Keen to try the new Hornady ELD's when they eventually arrive.........

----------


## Danny

Same.

----------


## Sidney

> Oooohhh. You mean like the 270????


Nah... still wide for length not a column of powder; and without lousy projectile options..... :Grin:

----------


## Gillie

The 130gr Nosler AB shot superbly well in my .260. I thought they were a little hard and didn't leave too much of a wound track on deer but everything I shot with them died.

----------


## Danny

That will what I'll try this week. 130's AB. 
Waiting for the new amax really.

----------


## 25/08IMP

> The 130gr Nosler AB shot superbly well in my .260. I thought they were a little hard and didn't leave too much of a wound track on deer but everything I shot with them died.


They shot well in mine as well so did the Hornady 129SP

----------


## Danny

Any updates with newer powders and relative performance?
I have some Superformance, R19 and 2206h. 

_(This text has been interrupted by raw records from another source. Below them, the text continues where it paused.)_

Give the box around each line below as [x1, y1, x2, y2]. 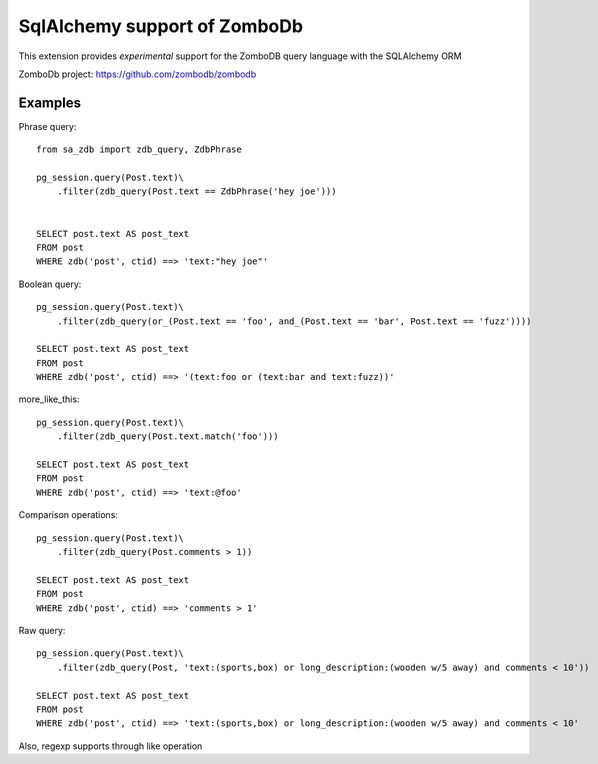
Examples [18, 94, 82, 111]
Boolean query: [18, 278, 82, 290]
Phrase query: [18, 120, 77, 132]
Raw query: [18, 624, 66, 636]
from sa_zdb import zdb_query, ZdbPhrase [36, 144, 242, 155]
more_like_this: [18, 393, 80, 405]
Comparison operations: [18, 509, 119, 521]
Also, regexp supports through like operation [18, 740, 203, 752]
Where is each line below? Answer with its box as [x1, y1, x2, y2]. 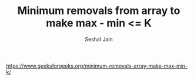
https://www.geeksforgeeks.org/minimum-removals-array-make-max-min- [6, 62, 188, 69]
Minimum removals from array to [17, 4, 180, 17]
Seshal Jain [85, 36, 113, 43]
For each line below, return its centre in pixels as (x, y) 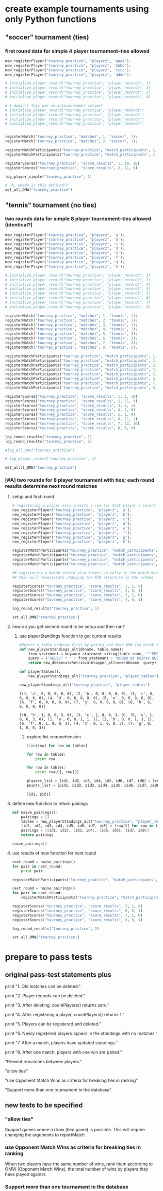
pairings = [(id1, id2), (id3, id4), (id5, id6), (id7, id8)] (85, 831)
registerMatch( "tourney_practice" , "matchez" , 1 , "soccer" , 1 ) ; (71, 137)
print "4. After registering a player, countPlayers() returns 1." (65, 1015)
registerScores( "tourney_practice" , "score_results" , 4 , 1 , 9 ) (70, 410)
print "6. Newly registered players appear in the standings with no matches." (81, 1034)
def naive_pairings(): (35, 812)
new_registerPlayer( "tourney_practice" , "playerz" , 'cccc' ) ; (68, 70)
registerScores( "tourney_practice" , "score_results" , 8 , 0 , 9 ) (70, 428)
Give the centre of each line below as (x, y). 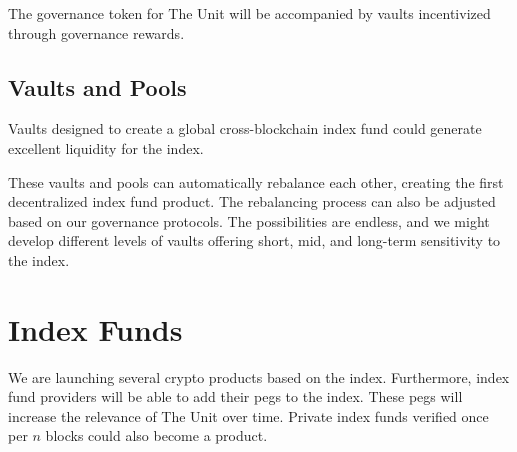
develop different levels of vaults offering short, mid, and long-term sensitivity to (254, 240)
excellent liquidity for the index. (106, 147)
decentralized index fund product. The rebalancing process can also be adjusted (252, 201)
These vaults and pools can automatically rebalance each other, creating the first (256, 181)
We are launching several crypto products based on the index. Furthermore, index (259, 376)
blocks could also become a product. (156, 435)
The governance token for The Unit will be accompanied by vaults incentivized (249, 13)
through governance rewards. (96, 32)
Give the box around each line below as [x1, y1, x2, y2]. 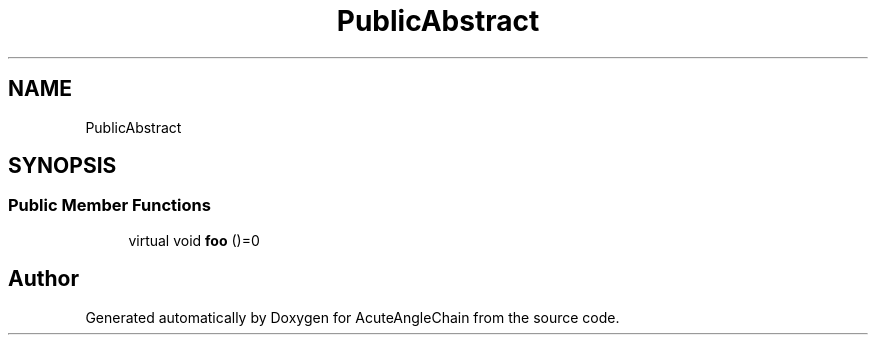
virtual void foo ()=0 [128, 231, 260, 249]
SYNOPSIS [8, 153, 117, 179]
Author [8, 266, 79, 292]
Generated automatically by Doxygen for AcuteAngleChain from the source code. [85, 308, 620, 326]
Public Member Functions [8, 195, 211, 216]
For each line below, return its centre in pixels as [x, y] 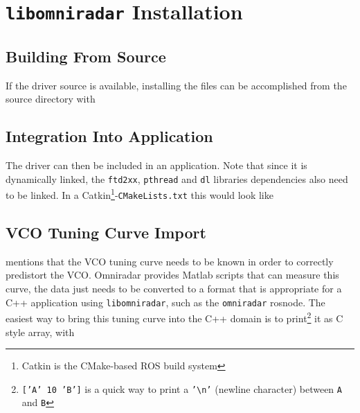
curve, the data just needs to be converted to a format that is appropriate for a [174, 289]
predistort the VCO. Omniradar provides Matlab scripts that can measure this [172, 275]
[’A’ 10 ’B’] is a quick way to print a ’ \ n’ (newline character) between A [182, 388]
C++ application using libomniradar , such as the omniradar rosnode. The [165, 302]
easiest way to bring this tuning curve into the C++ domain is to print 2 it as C [174, 317]
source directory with [51, 99]
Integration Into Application [109, 136]
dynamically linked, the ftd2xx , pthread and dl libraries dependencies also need [177, 178]
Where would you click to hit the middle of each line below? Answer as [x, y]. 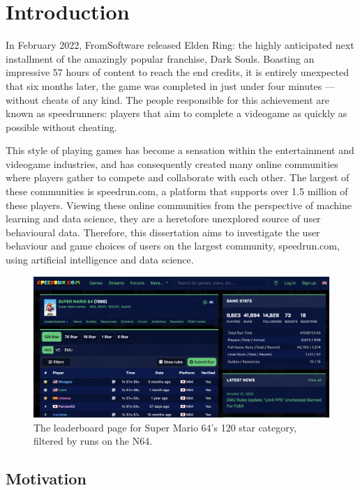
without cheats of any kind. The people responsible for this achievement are [167, 99]
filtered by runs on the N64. [93, 441]
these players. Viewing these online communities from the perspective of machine [179, 205]
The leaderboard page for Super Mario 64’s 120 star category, [165, 427]
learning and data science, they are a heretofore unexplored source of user [163, 219]
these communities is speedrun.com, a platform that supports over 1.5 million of [177, 191]
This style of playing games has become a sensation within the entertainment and [180, 150]
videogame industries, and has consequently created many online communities [172, 163]
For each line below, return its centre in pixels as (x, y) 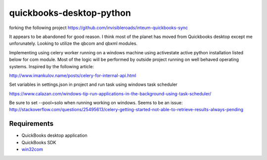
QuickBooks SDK (39, 142)
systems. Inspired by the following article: (51, 66)
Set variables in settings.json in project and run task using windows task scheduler (93, 84)
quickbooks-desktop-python (70, 13)
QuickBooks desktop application (54, 135)
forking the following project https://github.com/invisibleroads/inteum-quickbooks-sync (98, 28)
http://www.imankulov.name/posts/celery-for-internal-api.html (73, 75)
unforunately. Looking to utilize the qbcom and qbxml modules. (73, 43)
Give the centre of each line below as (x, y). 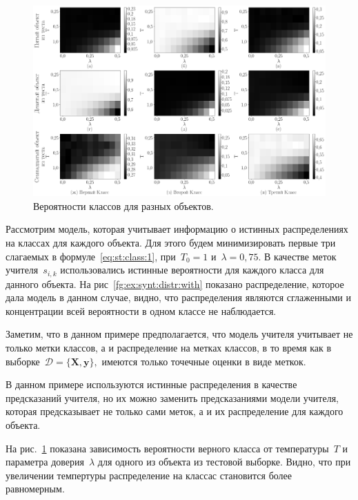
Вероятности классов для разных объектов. (123, 205)
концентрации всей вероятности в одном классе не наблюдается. (141, 310)
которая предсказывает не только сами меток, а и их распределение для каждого (175, 411)
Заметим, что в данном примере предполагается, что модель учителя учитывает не (179, 334)
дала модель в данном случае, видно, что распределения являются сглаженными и (178, 297)
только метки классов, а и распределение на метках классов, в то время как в (169, 347)
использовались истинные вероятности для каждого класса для (192, 270)
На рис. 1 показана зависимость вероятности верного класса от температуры (167, 448)
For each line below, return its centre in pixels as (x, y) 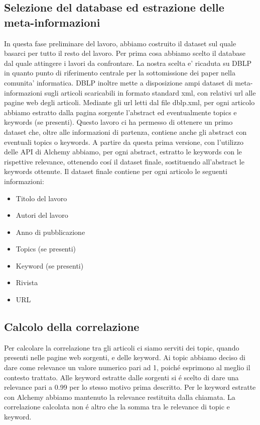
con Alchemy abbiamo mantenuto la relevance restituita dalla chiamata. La (120, 397)
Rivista (27, 282)
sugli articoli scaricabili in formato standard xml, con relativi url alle (150, 92)
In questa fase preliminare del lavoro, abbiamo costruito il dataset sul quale (120, 43)
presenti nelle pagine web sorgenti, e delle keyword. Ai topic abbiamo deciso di (125, 357)
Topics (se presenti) (46, 249)
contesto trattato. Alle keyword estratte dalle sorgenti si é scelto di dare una (121, 377)
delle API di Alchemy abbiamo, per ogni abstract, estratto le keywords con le (123, 152)

Sent from my iPhone using Tapatalk

----------


## Gibo

> Any updates with newer powders and relative performance?
> I have some Superformance, R19 and 2206h. 
> 
> 
> Sent from my iPhone using Tapatalk


I will gets to testing this RL16 one day  :ORLY:

----------


## Mathias

> I will gets to testing this RL16 one day


FFS Gibo, it's been that long I'd forgotten.. :Grin:   Bit like me and the RL26 I got about 2 months or so ago to try in my 260, one day.

----------


## Gibo

> FFS Gibo, it's been that long I'd forgotten..  Bit like me and the RL26 I got about 2 months or so ago to try in my 260, one day.

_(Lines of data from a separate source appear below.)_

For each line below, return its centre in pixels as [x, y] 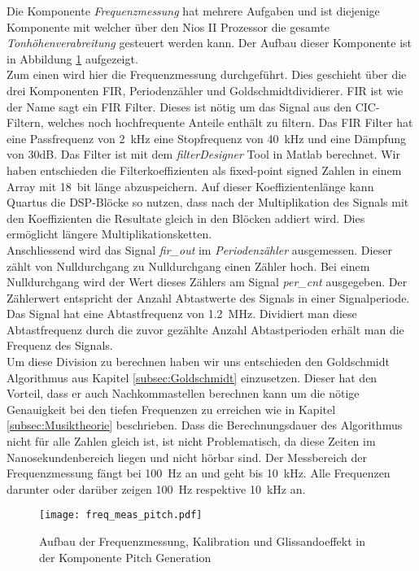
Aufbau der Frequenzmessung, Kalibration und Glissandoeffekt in [202, 541]
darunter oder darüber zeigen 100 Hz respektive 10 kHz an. [156, 488]
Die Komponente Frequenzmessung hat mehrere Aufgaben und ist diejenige [193, 11]
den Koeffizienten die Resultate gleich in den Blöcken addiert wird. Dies [186, 218]
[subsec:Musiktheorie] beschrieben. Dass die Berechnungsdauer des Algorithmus [205, 425]
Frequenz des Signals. [60, 345]
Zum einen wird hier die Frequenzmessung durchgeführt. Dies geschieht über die [207, 74]
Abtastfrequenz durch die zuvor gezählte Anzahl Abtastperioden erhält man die [205, 329]
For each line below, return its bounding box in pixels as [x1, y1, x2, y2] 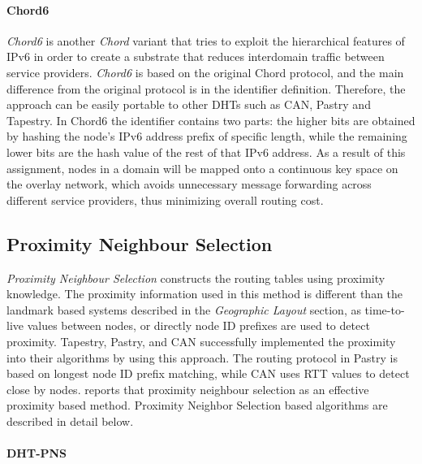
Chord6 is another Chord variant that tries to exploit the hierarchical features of [6, 32, 405, 49]
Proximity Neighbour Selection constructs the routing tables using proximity [6, 269, 385, 286]
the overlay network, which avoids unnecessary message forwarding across [6, 176, 372, 193]
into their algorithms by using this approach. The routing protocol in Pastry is [6, 349, 398, 366]
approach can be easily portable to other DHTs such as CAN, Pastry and [6, 96, 371, 113]
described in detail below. [6, 412, 134, 429]
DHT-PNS [6, 444, 67, 462]
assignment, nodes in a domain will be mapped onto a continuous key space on [6, 159, 398, 176]
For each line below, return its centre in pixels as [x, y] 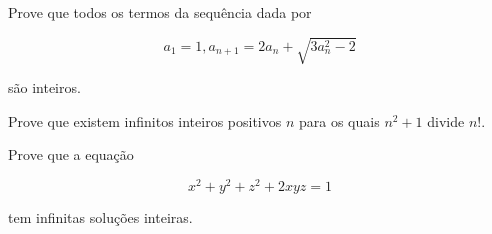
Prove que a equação [71, 154]
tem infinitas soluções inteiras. [100, 217]
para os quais [339, 120]
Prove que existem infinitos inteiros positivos [145, 120]
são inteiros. [44, 87]
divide [446, 120]
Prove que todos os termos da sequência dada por [160, 12]

School holidays aye! And warming up to summer in general! seems everyone wants to do all things everyday  :Grin:

----------


## Moa Hunter

I am not a 260, 55 or creedmore owner but they do interest me. I keep wondering when I read about load development for these cals if any of you have tried a 6.5 x 57 AI ? Just that wee bit more capacity without getting up to a 284 case. Although it does need a med length action. Would probably send you 140's out at 3000fps

----------


## blair993

still using 2209 in my t3x 260 just got some norma brass to test out. have been using fc 7mm08. 43.5 ar2209 was 12mm 43.7 was 16mm havn't run it over a crony yet.

----------


## Danny

> still using 2209 in my t3x 260 just got some norma brass to test out. have been using fc 7mm08. 43.5 ar2209 was 12mm 43.7 was 16mm havn't run it over a crony yet. Attachment 96543


Cheers, any group size like that is worth it. 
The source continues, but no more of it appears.